Un día, Paí Pajarito decía misa. La iglesia estaba llena de bote a bote, pues, por ser el día de la Patrona del pueblo, se hallaba todo él congregado. Conviene decir que sobre uno de los costados del templo, había un patiecito cerrado, al cual únicamente se tenía acceso por la puerta de la Sacristía. En el centro de este patio y llenándolo casi por completo, crecía un alto naranjo, visible desde el altar mayor a través de los vidrios de una de las ventanas laterales. El viejo árbol, frondoso no obstante contar más de cien años de vida, -se decía que fue plantado por los jesuitas- conservaba a pesar de lo avanzado de la estación, semiocultas entre el verdor sombrío de su copa, una buena cantidad de naranjas, objeto del celo y de la vigilancia del buen padre, como que se daba el placer de ir saboreándolas poco a poco, cuando ya en otras partes no las había. Había transcurrido la mitad de la misa, cuando la apiñada multitud oyó con el estupor consiguiente, que el Paí pronunciaba las siguientes palabras, que no por dichas en guaraní, resultaban menos sacrílegas: Pe maé upe añá membí oyupiba ojobo (vean ese "hijo del diablo" que va subiendo). Mirándose los unos a los otros, los concurrentes se preguntaban si el Paí se había vuelto loco. Alguien insinuó que sin duda estaba borracho.

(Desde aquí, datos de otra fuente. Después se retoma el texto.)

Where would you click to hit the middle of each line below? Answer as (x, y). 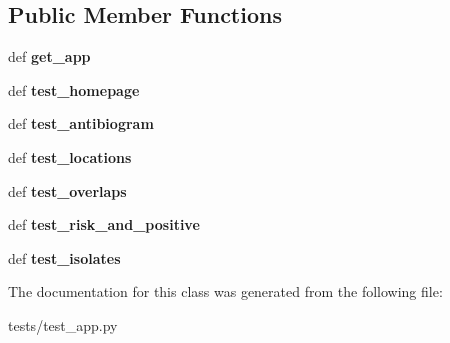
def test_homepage (74, 89)
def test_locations (70, 156)
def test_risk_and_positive (104, 224)
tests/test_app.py (63, 324)
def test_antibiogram (81, 123)
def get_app (49, 56)
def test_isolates (64, 257)
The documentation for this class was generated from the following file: (225, 291)
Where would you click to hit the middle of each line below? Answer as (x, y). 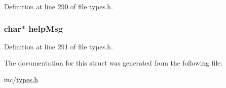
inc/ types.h (21, 79)
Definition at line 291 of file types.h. (58, 46)
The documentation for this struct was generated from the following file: (113, 63)
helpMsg (46, 28)
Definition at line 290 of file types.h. (58, 6)
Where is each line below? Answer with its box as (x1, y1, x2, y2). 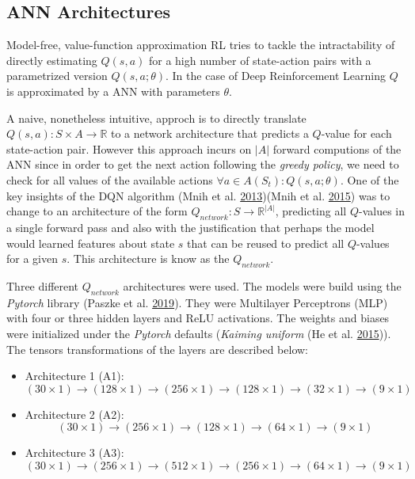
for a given (6, 250, 58, 267)
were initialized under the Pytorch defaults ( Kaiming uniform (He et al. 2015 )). (6, 325, 391, 341)
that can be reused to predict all (187, 234, 345, 251)
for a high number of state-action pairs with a (148, 51, 371, 68)
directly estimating (6, 51, 97, 68)
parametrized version (6, 67, 108, 84)
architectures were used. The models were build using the (123, 277, 402, 294)
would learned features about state (6, 234, 175, 251)
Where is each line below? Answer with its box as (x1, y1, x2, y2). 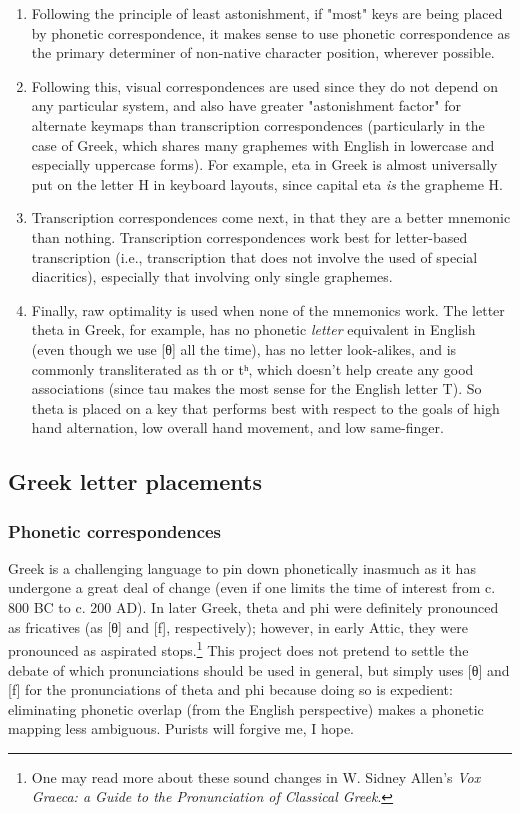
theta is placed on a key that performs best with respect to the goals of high (31, 397, 500, 418)
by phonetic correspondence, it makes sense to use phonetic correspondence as (31, 22, 510, 43)
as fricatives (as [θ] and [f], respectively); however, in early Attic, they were (8, 616, 468, 637)
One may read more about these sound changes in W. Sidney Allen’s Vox (31, 766, 481, 787)
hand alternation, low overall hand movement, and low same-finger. (31, 417, 444, 438)
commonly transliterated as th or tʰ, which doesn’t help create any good (31, 358, 474, 379)
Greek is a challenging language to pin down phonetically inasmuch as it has (8, 557, 476, 578)
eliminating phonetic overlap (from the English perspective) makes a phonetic (8, 698, 484, 719)
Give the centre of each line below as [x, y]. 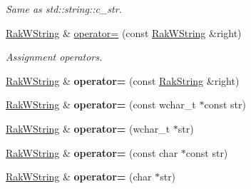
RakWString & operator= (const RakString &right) [123, 80]
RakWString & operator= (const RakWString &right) [124, 32]
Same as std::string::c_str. [64, 9]
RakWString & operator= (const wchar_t [101, 104]
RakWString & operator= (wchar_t [88, 128]
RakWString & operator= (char [79, 177]
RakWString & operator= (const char [92, 152]
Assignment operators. [54, 57]
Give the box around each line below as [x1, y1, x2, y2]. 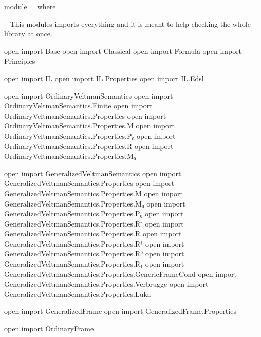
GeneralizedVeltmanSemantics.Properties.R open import [4, 228, 182, 239]
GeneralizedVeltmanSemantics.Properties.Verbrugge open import [4, 278, 209, 289]
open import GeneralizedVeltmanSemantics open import [4, 167, 181, 178]
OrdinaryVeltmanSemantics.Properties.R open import [4, 140, 174, 151]
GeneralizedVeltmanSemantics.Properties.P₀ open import [4, 208, 184, 219]
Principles [4, 55, 35, 66]
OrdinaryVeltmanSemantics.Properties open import [4, 110, 166, 121]
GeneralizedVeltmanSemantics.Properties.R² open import [4, 248, 184, 259]

Es que nadie había observado lo que el: un muchacho que habiéndose colado en un descuido por la puerta de la Sacristía y penetrado al patio, trepaba trabajosamente por el tronco del árbol.

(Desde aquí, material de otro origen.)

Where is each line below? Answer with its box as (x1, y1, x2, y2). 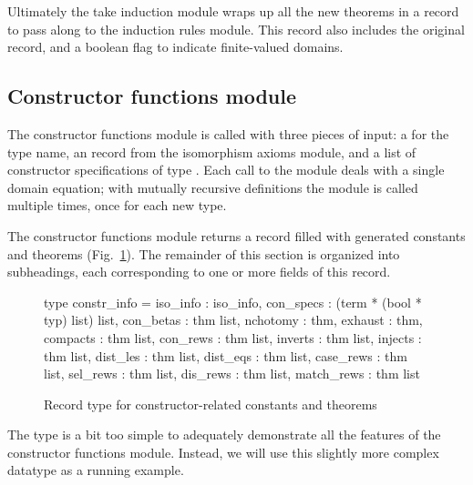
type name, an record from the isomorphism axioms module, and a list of (7, 142, 416, 161)
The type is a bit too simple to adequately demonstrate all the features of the (7, 425, 441, 444)
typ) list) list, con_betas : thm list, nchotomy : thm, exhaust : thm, (44, 310, 423, 329)
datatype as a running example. (7, 460, 184, 480)
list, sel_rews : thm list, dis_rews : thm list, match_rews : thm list (44, 364, 420, 383)
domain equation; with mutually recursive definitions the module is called (7, 177, 418, 197)
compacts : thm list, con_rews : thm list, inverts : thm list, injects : (44, 328, 422, 347)
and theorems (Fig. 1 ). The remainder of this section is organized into (7, 244, 400, 263)
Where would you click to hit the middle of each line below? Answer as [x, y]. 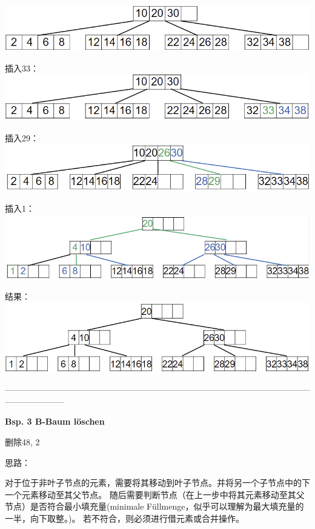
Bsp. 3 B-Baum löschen [55, 421]
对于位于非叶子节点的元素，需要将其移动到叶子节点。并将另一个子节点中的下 [157, 483]
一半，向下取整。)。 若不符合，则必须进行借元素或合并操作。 [125, 518]
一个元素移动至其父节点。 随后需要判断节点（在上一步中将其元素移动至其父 [155, 494]
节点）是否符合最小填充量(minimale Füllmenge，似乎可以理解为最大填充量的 [154, 506]
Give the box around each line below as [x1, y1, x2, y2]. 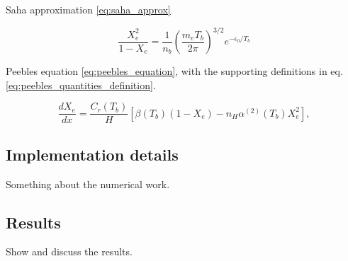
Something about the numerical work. [6, 176, 170, 191]
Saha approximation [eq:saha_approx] [6, 2, 171, 16]
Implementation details [6, 143, 179, 165]
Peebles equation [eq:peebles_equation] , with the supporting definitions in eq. [6, 64, 343, 79]
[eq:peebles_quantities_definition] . [6, 77, 156, 92]
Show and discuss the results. [6, 244, 133, 259]
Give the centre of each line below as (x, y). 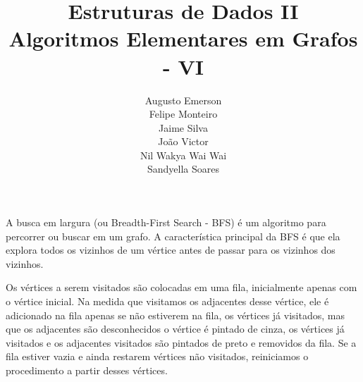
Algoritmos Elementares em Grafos (183, 38)
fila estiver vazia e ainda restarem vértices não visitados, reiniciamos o (157, 356)
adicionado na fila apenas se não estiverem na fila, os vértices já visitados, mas (175, 315)
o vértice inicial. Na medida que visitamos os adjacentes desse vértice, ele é (167, 301)
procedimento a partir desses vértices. (87, 370)
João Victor (183, 141)
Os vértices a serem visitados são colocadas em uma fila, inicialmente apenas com (181, 287)
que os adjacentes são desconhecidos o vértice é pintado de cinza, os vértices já (175, 329)

Pero como simultáneamente, el Pai levantaba el cáliz conteniendo bajo la forma de la hostia, el cuerpo consagrado de Cristo, los concurrentes dedujeron que sus palabras se referían a éste.

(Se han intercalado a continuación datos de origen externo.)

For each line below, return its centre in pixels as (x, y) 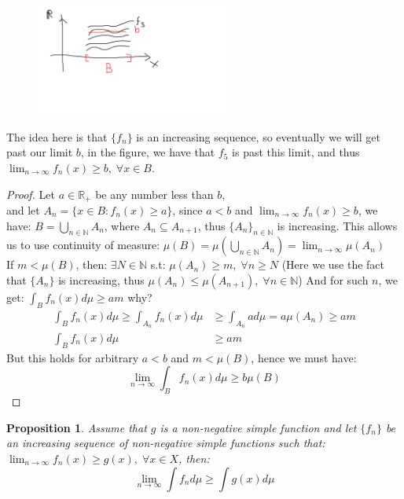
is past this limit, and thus (296, 152)
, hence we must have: (304, 357)
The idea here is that (57, 136)
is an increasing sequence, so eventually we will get (258, 136)
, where (122, 225)
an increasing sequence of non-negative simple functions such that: (166, 443)
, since (187, 210)
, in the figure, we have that (148, 152)
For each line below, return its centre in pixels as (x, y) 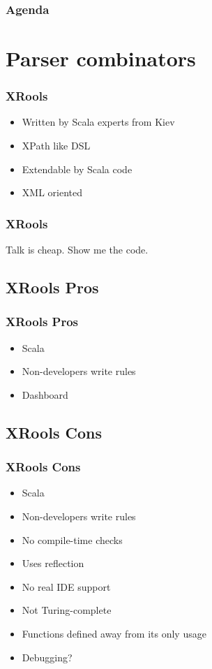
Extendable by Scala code (77, 169)
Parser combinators (101, 58)
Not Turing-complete (67, 610)
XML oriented (52, 192)
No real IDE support (66, 586)
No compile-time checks (72, 539)
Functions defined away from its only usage (114, 633)
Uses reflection (53, 563)
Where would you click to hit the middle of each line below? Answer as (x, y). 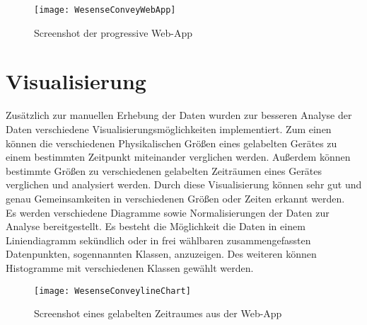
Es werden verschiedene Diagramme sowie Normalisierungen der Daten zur (168, 212)
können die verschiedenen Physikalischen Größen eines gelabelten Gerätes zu (171, 143)
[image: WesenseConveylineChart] (112, 291)
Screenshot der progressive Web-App (113, 32)
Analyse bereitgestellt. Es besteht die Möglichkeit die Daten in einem (156, 226)
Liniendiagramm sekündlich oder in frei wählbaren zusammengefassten (158, 240)
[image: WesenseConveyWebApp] (105, 10)
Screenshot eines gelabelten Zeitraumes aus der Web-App (158, 313)

Todos se habían puesto de pie, dispuestos a abandonar el templo. Como Paí Pajarito les daba la espalda, nada veía y seguía oficiando la misa. Cuando el Sacristán se le acercó y lo informó de lo que ocurría, grande fue su confusión. Apenas si podía creer que hubiera pronunciado tales palabras. En todo caso habrían salido de su boca sin darse cuenta. Rápido como la luz, salió por la puerta de la Sacristía y corrió hasta la puerta principal de la Iglesia, se plantó en medio de ella y abriendo los brazos en cruz para que nadie pudiera salir, apostrofó a la multitud con voz que nadie dejara de oír: "Vuélvanse a sus asientos. A quien yo me refería no era a Dios, sino al muchacho que subía a robar mis naranjas".